Would you retype, word for word, the line with "Showcase Pieces for Imagine [78, 111]" and every line after it through the end of the records below?

*** Opening Dataset records ***

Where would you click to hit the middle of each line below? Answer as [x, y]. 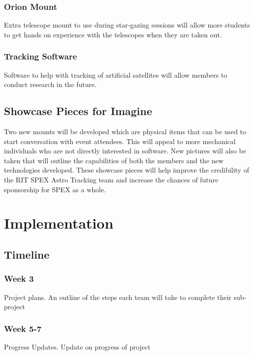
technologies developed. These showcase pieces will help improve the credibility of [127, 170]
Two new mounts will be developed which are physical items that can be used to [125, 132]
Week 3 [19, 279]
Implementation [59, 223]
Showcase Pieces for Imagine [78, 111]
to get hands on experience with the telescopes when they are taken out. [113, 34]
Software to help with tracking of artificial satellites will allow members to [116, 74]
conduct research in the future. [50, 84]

*** Closing Dataset records ***

**Written answer:**
Showcase Pieces for Imagine [78, 111]
to get hands on experience with the telescopes when they are taken out. [113, 34]
Software to help with tracking of artificial satellites will allow members to [116, 74]
conduct research in the future. [50, 84]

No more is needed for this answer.